:: REQUIRED WORK ::
Please reproduce exactly, and only, the lines from the one with "Kielce, w promieniu" through the last line of the listing below, both ends included, leaving out the pictures.

:: RECORDS SUPPLIED ::
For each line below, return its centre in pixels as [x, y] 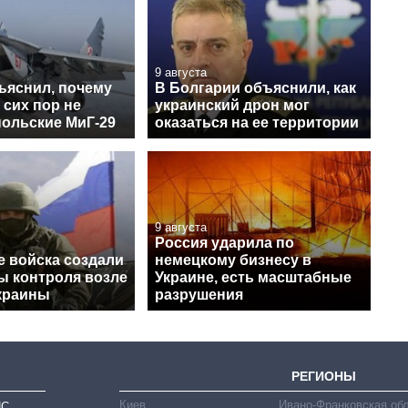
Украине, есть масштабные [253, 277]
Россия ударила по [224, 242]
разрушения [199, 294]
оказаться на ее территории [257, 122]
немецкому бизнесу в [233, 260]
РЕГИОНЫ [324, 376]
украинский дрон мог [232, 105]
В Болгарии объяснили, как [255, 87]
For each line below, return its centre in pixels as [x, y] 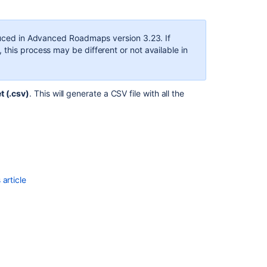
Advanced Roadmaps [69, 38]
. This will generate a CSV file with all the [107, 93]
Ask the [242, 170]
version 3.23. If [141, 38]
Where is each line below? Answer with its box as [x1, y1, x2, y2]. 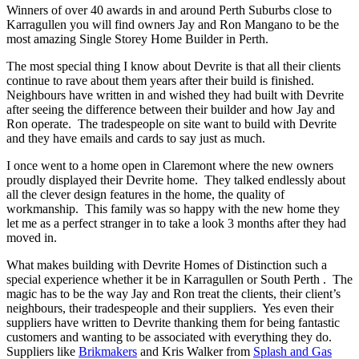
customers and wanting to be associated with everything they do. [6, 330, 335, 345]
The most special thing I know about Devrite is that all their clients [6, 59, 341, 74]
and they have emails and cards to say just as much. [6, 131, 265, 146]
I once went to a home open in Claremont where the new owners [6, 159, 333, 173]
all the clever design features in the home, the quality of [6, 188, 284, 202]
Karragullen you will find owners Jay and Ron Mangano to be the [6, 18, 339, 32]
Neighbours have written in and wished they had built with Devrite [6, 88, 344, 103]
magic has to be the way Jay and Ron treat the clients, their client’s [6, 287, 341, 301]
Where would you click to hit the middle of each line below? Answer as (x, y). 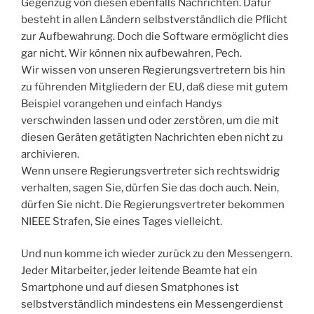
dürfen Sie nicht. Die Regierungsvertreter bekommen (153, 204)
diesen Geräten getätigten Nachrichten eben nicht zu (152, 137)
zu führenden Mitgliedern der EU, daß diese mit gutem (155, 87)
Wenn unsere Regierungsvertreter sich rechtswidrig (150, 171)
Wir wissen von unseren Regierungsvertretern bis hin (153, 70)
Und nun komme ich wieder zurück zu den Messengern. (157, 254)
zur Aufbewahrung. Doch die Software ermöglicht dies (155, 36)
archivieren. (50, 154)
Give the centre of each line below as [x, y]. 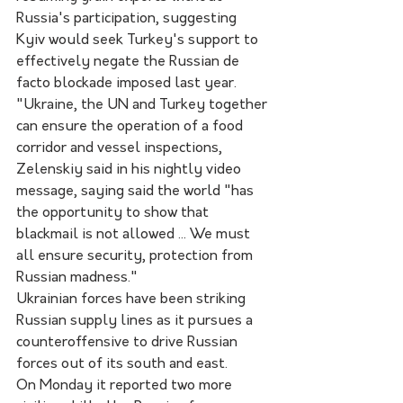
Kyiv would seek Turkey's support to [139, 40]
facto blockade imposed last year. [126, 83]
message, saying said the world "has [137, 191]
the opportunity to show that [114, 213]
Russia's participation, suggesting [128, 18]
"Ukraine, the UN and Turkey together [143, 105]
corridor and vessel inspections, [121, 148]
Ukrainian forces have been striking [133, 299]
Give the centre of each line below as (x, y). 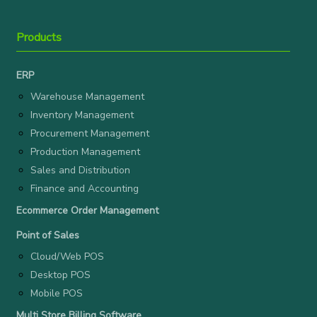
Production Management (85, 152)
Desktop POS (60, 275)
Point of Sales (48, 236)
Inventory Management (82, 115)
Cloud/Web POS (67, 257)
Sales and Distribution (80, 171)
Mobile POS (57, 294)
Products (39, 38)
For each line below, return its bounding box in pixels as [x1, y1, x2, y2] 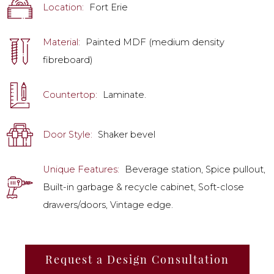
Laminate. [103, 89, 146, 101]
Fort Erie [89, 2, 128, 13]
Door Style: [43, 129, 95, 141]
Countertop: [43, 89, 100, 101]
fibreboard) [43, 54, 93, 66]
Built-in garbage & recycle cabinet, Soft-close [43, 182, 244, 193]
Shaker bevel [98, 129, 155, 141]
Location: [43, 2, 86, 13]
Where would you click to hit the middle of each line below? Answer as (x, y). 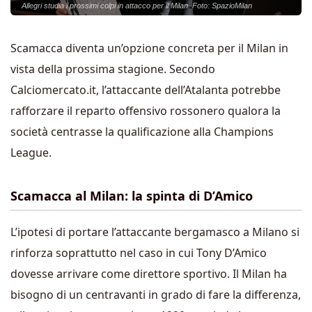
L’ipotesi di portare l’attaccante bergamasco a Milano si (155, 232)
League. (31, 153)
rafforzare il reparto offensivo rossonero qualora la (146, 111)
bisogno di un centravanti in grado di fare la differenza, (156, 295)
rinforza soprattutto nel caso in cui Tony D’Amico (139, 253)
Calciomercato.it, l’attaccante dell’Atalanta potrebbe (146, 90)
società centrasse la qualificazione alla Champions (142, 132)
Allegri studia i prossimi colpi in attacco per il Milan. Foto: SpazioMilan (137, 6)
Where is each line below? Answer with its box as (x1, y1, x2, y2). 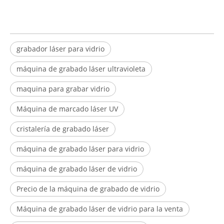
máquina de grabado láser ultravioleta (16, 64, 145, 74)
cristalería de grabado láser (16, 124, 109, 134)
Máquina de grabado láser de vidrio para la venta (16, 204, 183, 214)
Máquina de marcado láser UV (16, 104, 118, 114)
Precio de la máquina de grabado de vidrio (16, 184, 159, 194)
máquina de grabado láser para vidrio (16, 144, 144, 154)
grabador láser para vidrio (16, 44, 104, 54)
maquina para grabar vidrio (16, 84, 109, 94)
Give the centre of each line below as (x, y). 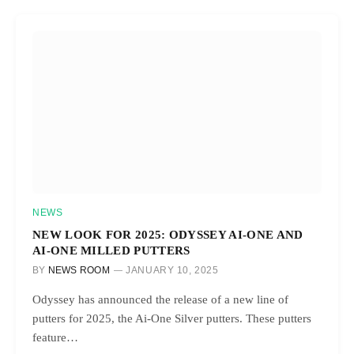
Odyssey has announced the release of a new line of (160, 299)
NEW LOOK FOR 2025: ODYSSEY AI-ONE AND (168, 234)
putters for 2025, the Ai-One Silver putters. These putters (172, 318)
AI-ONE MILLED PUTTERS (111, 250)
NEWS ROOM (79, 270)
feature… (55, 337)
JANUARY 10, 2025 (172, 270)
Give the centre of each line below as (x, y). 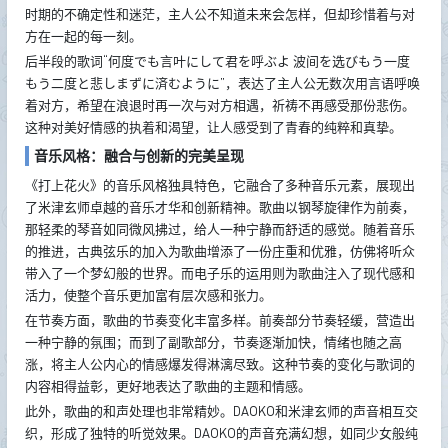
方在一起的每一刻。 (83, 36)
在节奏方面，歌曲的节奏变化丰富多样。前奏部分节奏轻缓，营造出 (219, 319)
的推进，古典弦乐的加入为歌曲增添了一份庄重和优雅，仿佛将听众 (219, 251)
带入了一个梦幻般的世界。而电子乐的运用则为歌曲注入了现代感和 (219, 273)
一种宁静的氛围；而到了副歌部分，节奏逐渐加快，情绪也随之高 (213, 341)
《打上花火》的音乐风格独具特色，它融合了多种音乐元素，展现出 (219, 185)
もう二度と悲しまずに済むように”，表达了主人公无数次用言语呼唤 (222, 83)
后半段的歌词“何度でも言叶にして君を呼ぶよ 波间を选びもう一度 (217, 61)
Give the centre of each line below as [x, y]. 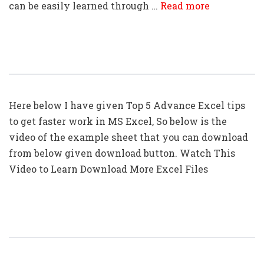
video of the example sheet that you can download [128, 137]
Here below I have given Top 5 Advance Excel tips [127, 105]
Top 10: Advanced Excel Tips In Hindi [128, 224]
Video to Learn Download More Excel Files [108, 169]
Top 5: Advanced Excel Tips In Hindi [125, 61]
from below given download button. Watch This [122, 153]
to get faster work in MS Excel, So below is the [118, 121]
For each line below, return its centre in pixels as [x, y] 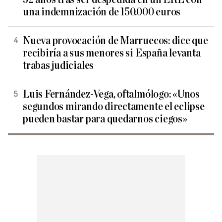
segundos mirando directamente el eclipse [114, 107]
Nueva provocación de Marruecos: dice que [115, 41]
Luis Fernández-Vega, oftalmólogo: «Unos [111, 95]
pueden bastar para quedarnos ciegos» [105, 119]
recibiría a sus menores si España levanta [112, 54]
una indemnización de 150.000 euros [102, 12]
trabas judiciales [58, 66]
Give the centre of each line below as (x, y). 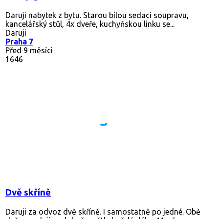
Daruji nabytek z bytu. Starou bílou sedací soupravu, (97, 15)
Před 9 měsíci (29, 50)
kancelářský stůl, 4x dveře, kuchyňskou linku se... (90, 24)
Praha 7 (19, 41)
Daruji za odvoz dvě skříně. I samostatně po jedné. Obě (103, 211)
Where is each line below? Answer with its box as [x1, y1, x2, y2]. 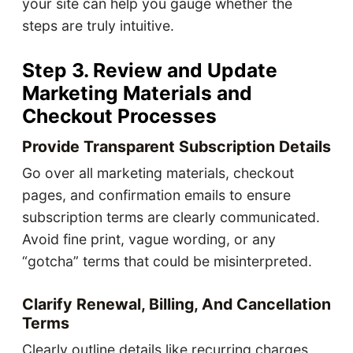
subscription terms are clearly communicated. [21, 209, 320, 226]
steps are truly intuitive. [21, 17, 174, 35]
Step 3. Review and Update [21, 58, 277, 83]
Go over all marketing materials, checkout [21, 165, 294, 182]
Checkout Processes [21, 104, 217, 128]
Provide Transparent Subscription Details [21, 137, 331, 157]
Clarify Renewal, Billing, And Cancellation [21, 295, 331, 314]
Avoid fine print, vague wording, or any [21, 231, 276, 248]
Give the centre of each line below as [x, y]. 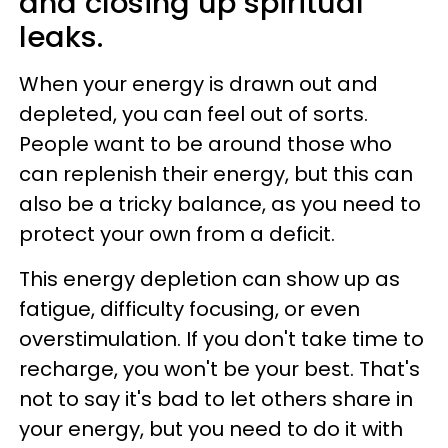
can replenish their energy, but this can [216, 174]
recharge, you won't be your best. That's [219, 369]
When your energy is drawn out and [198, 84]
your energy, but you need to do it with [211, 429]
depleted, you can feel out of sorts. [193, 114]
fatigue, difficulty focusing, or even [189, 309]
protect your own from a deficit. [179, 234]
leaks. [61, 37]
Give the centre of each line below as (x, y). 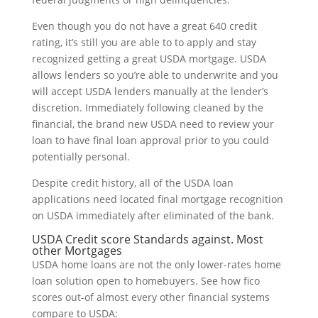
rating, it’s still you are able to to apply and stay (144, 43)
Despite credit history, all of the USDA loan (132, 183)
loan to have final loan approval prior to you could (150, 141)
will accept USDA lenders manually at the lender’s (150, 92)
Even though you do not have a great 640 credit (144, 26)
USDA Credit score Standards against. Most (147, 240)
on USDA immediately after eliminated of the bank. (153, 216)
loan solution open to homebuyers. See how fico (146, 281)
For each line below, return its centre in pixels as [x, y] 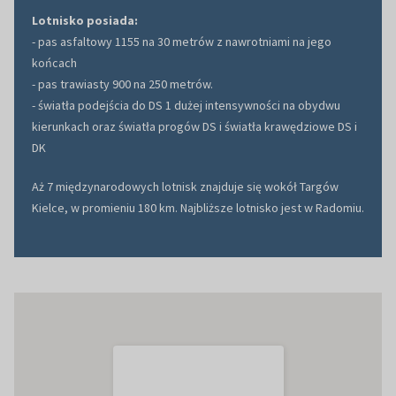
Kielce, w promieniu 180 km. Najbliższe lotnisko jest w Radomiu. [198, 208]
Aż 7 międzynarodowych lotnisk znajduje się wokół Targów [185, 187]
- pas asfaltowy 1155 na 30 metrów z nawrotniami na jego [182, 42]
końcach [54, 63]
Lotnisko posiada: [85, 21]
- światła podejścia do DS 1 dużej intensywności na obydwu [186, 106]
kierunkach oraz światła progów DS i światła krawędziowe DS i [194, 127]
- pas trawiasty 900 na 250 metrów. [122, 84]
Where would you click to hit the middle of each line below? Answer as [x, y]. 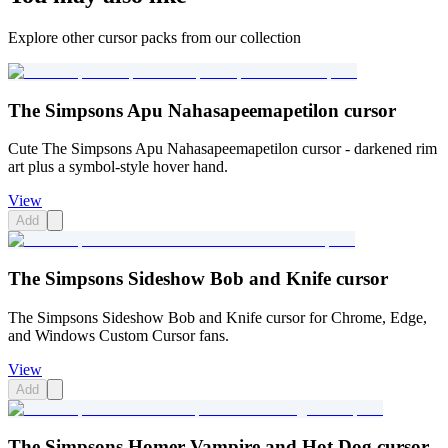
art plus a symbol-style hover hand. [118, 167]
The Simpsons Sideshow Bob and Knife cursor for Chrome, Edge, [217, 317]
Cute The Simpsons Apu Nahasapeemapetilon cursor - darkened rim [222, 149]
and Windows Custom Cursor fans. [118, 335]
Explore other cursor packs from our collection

:: FINISHED EXERCISE ::
Kielce, w promieniu 180 km. Najbliższe lotnisko jest w Radomiu. [198, 208]
Aż 7 międzynarodowych lotnisk znajduje się wokół Targów [185, 187]
- pas asfaltowy 1155 na 30 metrów z nawrotniami na jego [182, 42]
końcach [54, 63]
Lotnisko posiada: [85, 21]
- światła podejścia do DS 1 dużej intensywności na obydwu [186, 106]
kierunkach oraz światła progów DS i światła krawędziowe DS i [194, 127]
- pas trawiasty 900 na 250 metrów. [122, 84]
Where would you click to hit the middle of each line below? Answer as [x, y]. 
art plus a symbol-style hover hand. [118, 167]
The Simpsons Sideshow Bob and Knife cursor for Chrome, Edge, [217, 317]
Cute The Simpsons Apu Nahasapeemapetilon cursor - darkened rim [222, 149]
and Windows Custom Cursor fans. [118, 335]
Explore other cursor packs from our collection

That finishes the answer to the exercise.